» TASK ITEM
Scan the material below for every line with the string "that", and copy those lines.

» PROVIDED DATA
────────────────────────────────────────

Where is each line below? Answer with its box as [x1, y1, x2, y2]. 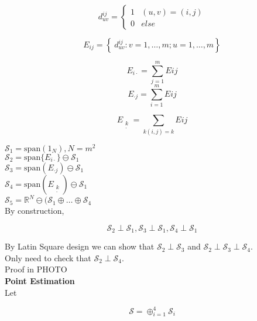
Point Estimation [5, 274, 75, 286]
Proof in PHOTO [5, 263, 67, 275]
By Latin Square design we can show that [5, 240, 155, 252]
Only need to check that [5, 251, 91, 264]
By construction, [5, 204, 64, 217]
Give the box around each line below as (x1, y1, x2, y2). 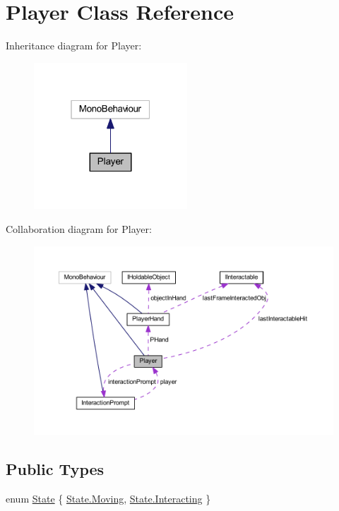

────────────────────────────────────────

» ANSWER BOX
By Latin Square design we can show that [5, 240, 155, 252]
Only need to check that [5, 251, 91, 264]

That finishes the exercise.